● What the task asks
Retype the entries below exactly, and keep every picture out of your version.

** Opening Given data block **

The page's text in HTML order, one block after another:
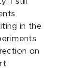
in the
on
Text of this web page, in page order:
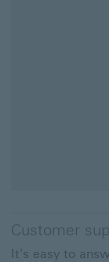
Customer
It's easy to
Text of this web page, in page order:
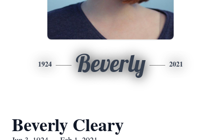
1924 Beverly 2021
Beverly Cleary
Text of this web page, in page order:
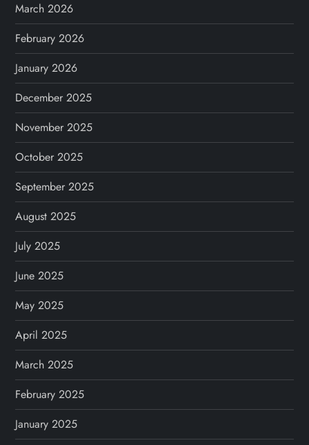
March 2026
February 2026
January 2026
December 2025
November 2025
October 2025
September 2025
August 2025
July 2025
June 2025
May 2025
April 2025
March 2025
February 2025
January 2025
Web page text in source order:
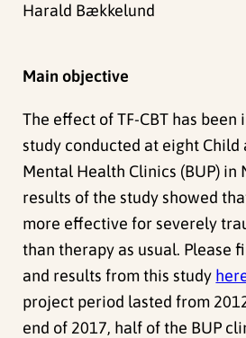
Harald Bækkelund
Main objective
The effect of TF-CBT has
study conducted at eight Child
Mental Health Clinics (BUP) in
results of the study showed
more effective for severely
than therapy as usual. Please
and results from this study
project period lasted from
end of 2017, half of the BUP
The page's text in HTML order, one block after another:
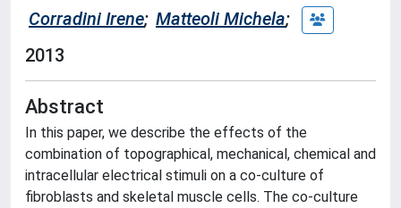
Corradini Irene; Matteoli Michela;
2013
Abstract
In this paper, we describe the effects of the
combination of topographical, mechanical, chemical and
intracellular electrical stimuli on a co-culture of
fibroblasts and skeletal muscle cells. The co-culture
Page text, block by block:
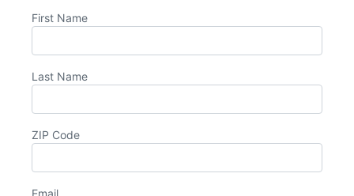
First Name
Last Name
ZIP Code
Email
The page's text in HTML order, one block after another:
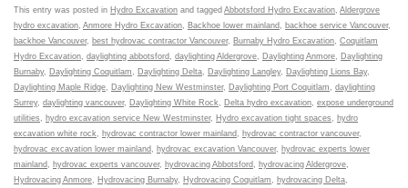
This entry was posted in Hydro Excavation and tagged Abbotsford Hydro Excavation Aldergrove
hydro excavation Anmore Hydro Excavation Backhoe lower mainland backhoe service Vancouver,
backhoe Vancouver, best hydrovac contractor Vancouver, Burnaby Hydro Excavation Coquitlam
Hydro Excavation daylighting abbotsford daylighting Aldergrove Daylighting Anmore
Daylighting
Burnaby, Daylighting Coquitlam Daylighting Delta Daylighting Langley, Daylighting Lions Bay,
Daylighting Maple Ridge
Daylighting New Westminster, Daylighting Port Coquitlam
daylighting
Surrey, daylighting vancouver, Daylighting White Rock Delta hydro excavation expose underground
utilities
hydro excavation service New Westminster, Hydro excavation tight spaces
hydro
excavation white rock
hydrovac contractor lower mainland hydrovac contractor vancouver,
hydrovac excavation lower mainland
hydrovac excavation Vancouver, hydrovac experts lower
mainland
hydrovac experts vancouver, hydrovacing Abbotsford hydrovacing Aldergrove
Hydrovacing Anmore
Hydrovacing Burnaby, Hydrovacing Coquitlam hydrovacing Delta
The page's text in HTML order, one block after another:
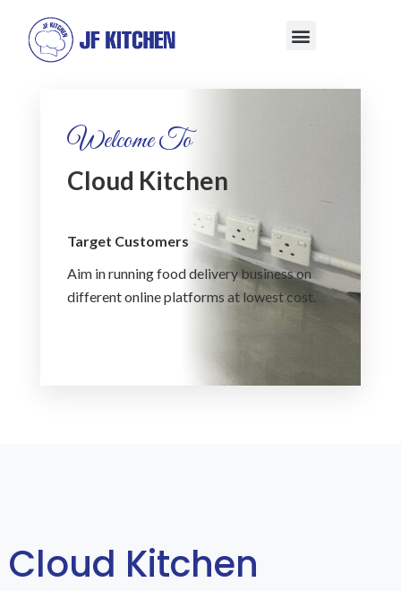
Welcome To
Cloud Kitchen
Target Customers
Aim in running food delivery business on
different online platforms at lowest cost.
Cloud Kitchen
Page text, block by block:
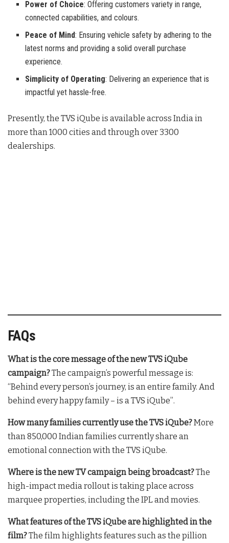
Power of Choice: Offering customers variety in range,
connected capabilities, and colours.
Peace of Mind: Ensuring vehicle safety by adhering to the
latest norms and providing a solid overall purchase
experience.
Simplicity of Operating: Delivering an experience that is
impactful yet hassle-free.
Presently, the TVS iQube is available across India in
more than 1000 cities and through over 3300
dealerships.
FAQs
What is the core message of the new TVS iQube
campaign?The campaign’s powerful message is:
“Behind every person’s journey, is an entire family. And
behind every happy family – is a TVS iQube”.
How many families currently use the TVS iQube?More
than 850,000 Indian families currently share an
emotional connection with the TVS iQube.
Where is the new TV campaign being broadcast?The
high-impact media rollout is taking place across
marquee properties, including the IPL and movies.
What features of the TVS iQube are highlighted in the
film?The film highlights features such as the pillion
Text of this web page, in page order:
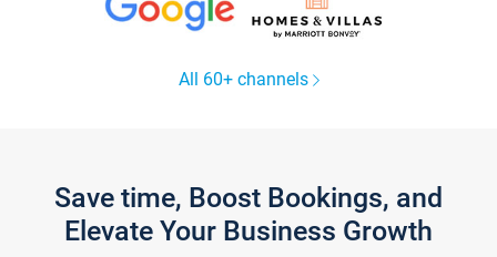
All 60+ channels
Save time, Boost Bookings, and
Elevate Your Business Growth

** Closing Given data block **

● Solution
The page's text in HTML order, one block after another:
in the
on
Text of this web page, in page order:
Customer
It's easy to
Text of this web page, in page order:
1924 Beverly 2021
Beverly Cleary
Text of this web page, in page order:
March 2026
February 2026
January 2026
December 2025
November 2025
October 2025
September 2025
August 2025
July 2025
June 2025
May 2025
April 2025
March 2025
February 2025
January 2025
Web page text in source order:
Harald Bækkelund
Main objective
The effect of TF-CBT has
study conducted at eight Child
Mental Health Clinics (BUP) in
results of the study showed
more effective for severely
than therapy as usual. Please
and results from this study
project period lasted from
end of 2017, half of the BUP
The page's text in HTML order, one block after another:
Corradini Irene; Matteoli Michela;
2013
Abstract
In this paper, we describe the effects of the
combination of topographical, mechanical, chemical and
intracellular electrical stimuli on a co-culture of
fibroblasts and skeletal muscle cells. The co-culture
Page text, block by block:
First Name
Last Name
ZIP Code
Email
The page's text in HTML order, one block after another:
This entry was posted in Hydro Excavation and tagged Abbotsford Hydro Excavation Aldergrove
hydro excavation Anmore Hydro Excavation Backhoe lower mainland backhoe service Vancouver,
backhoe Vancouver, best hydrovac contractor Vancouver, Burnaby Hydro Excavation Coquitlam
Hydro Excavation daylighting abbotsford daylighting Aldergrove Daylighting Anmore
Daylighting
Burnaby, Daylighting Coquitlam Daylighting Delta Daylighting Langley, Daylighting Lions Bay,
Daylighting Maple Ridge
Daylighting New Westminster, Daylighting Port Coquitlam
daylighting
Surrey, daylighting vancouver, Daylighting White Rock Delta hydro excavation expose underground
utilities
hydro excavation service New Westminster, Hydro excavation tight spaces
hydro
excavation white rock
hydrovac contractor lower mainland hydrovac contractor vancouver,
hydrovac excavation lower mainland
hydrovac excavation Vancouver, hydrovac experts lower
mainland
hydrovac experts vancouver, hydrovacing Abbotsford hydrovacing Aldergrove
Hydrovacing Anmore
Hydrovacing Burnaby, Hydrovacing Coquitlam hydrovacing Delta
The page's text in HTML order, one block after another:
Welcome To
Cloud Kitchen
Target Customers
Aim in running food delivery business on
different online platforms at lowest cost.
Cloud Kitchen
Page text, block by block:
Power of Choice: Offering customers variety in range,
connected capabilities, and colours.
Peace of Mind: Ensuring vehicle safety by adhering to the
latest norms and providing a solid overall purchase
experience.
Simplicity of Operating: Delivering an experience that is
impactful yet hassle-free.
Presently, the TVS iQube is available across India in
more than 1000 cities and through over 3300
dealerships.
FAQs
What is the core message of the new TVS iQube
campaign?The campaign’s powerful message is:
“Behind every person’s journey, is an entire family. And
behind every happy family – is a TVS iQube”.
How many families currently use the TVS iQube?More
than 850,000 Indian families currently share an
emotional connection with the TVS iQube.
Where is the new TV campaign being broadcast?The
high-impact media rollout is taking place across
marquee properties, including the IPL and movies.
What features of the TVS iQube are highlighted in the
film?The film highlights features such as the pillion
Text of this web page, in page order:
All 60+ channels
Save time, Boost Bookings, and
Elevate Your Business Growth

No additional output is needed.